Il entra donc dans la puissante et majestueuse cité de Willendorf, Kain, Gardien sans le savoir du Pilier de l’Equilibre. Derrière les murs d’enceinte blancs comme neige, il y avait des centaines de maisons grandes et magnifiques. Déambulant sous son apparence de vampire, il marcha parmi les humains sans être inquiété. Tous voyaient en lui un noble aux riches atours. Après un passage dans une cour lumineuse, Kain entra enfin dans le palais d’Ottmar. Nous percevions faiblement ses pensées :

La cour du roi Ottmar… Cela me rappelle mon ancienne existence… fière et égocentrique, ses chevaliers entourés de toutes les splendeurs du royaume, baignant dans l’ignorance béate. En me promenant parmi eux, je ne peux m’empêcher de sourire à l’idée du carnage qu’ils vont vivre aux mains des légions de la Nemesis… Les flammes triomphantes, le pillage, le viol inévitables…

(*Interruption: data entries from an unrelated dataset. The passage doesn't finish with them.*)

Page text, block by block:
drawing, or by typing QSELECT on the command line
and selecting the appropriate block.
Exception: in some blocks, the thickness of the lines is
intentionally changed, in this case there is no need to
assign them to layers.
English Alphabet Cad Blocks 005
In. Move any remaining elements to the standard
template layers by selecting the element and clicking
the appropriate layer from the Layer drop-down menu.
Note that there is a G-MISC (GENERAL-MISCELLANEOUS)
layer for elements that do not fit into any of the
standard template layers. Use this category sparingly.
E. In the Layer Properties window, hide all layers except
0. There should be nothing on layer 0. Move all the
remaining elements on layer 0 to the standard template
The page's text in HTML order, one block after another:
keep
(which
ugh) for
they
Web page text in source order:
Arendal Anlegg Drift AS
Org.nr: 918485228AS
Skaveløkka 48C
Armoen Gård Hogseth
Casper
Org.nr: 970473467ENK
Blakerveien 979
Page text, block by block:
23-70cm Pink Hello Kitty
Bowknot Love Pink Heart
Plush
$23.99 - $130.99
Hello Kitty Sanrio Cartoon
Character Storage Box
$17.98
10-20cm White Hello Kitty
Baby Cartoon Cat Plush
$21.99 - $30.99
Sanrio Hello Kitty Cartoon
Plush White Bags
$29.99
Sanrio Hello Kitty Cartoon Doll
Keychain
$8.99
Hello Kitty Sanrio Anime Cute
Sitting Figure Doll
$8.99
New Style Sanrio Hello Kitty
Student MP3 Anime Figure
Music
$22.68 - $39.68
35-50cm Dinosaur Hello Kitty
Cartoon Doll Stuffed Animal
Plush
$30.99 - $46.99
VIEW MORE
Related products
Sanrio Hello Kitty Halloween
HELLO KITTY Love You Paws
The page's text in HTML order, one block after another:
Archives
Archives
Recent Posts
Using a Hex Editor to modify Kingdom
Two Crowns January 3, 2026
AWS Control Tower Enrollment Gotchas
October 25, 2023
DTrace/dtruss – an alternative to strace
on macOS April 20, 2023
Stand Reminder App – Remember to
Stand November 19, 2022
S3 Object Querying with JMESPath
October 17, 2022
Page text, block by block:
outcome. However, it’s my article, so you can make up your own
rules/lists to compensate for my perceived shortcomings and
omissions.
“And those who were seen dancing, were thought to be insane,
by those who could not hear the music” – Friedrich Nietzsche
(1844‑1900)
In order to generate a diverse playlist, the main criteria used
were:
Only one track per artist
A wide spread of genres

Son armure cliquetait alors qu’il avançait fièrement parmi les colonnes de marbre. Sur le sol miroitant était déroulé un tapis rouge.

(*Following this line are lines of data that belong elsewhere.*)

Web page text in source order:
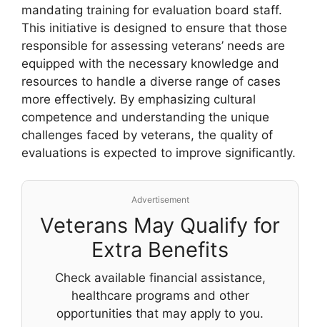
mandating training for evaluation board staff.
This initiative is designed to ensure that those
responsible for assessing veterans’ needs are
equipped with the necessary knowledge and
resources to handle a diverse range of cases
more effectively. By emphasizing cultural
competence and understanding the unique
challenges faced by veterans, the quality of
evaluations is expected to improve significantly.
Advertisement
Veterans May Qualify for
Extra Benefits
Check available financial assistance,
healthcare programs and other
opportunities that may apply to you.
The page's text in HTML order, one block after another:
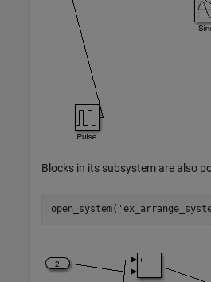
Blocks in its subsystem are also
open_system(
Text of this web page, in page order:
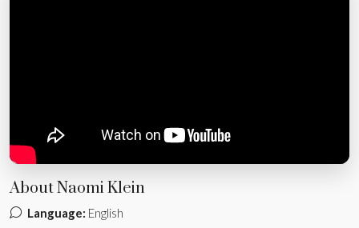
About Naomi Klein
Language: English
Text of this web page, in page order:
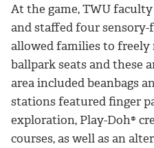
At the game, TWU
and staffed four
allowed families to
ballpark seats and these
area included beanbags
stations featured finger
exploration, Play-Doh®
courses, as well as an
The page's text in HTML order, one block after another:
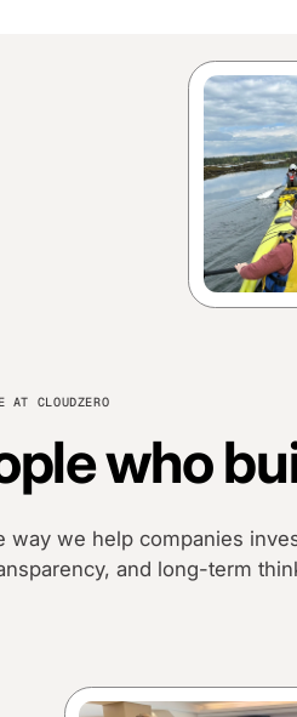
AT CLOUDZERO
who
way we help companies
and long-term
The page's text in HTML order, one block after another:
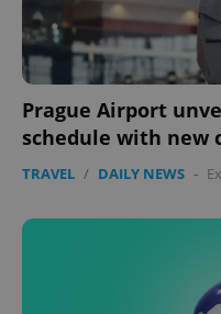
Prague Airport
schedule with new
TRAVEL / DAILY NEWS -

Un courtisan outrageusement fardé se dressa sur la route de Kain.

-         Hors de ma vue, paysan ! s’exclama Kain, en prenant des mimiques de grand seigneur. La puanteur des champs t’entoure telle un voile !

-         Le roi ne reçoit personne, dit le petit homme. Il pleure la princesse…

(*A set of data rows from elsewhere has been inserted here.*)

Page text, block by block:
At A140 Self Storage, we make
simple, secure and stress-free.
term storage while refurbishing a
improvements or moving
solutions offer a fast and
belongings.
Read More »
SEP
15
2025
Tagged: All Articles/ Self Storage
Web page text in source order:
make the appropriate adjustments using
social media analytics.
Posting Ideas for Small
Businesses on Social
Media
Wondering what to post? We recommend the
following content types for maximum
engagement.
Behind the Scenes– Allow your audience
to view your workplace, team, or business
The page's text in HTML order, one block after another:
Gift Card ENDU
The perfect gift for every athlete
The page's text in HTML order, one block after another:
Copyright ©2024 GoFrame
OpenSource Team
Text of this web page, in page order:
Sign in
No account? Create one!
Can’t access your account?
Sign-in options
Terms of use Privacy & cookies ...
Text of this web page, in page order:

Kain l’attrapa par le cou et le souleva de terre. Sa force herculéenne surprit le courtisan, qui entrevit peut-être un bref instant sa véritable apparence. Brandissant la Soul Reaver, Kain rugit :

-         Il pleurera son royaume bientôt, et il te pleurera encore plus tôt si tu ne me laisse pas passer !

Sans se préoccuper des réactions de la garde, il envoya valser le petit homme par-dessus son épaule et pénétra dans la salle du trône ; c’est ainsi qu’il obtint son audience avec le roi Ottmar.

Peu importaient au souverain les armées qui déferlaient du nord. Il ne pensait qu’au malheur de sa fille. Je vis alors Ottmar affaissé sur son trône d’or, le crâne dégarni, le visage usé, une barbe grise pendant de son menton. Des larmes coulaient dans les rides de ses joues. Devant lui, sur une couche de pierre, était étendue la fille du roi.

Kain demanda au roi Ottmar la raison de son chagrin.

-         Un cadeau d’anniversaire… soupira le roi. Pour célébrer son anniversaire, j’ai organisé un concours. Celui qui fabriquerait la plus belle poupée du royaume obtiendrait une faveur royale. Des centaines de poupées furent apportées… mais il ne pouvait y avoir qu’un seul lauréat.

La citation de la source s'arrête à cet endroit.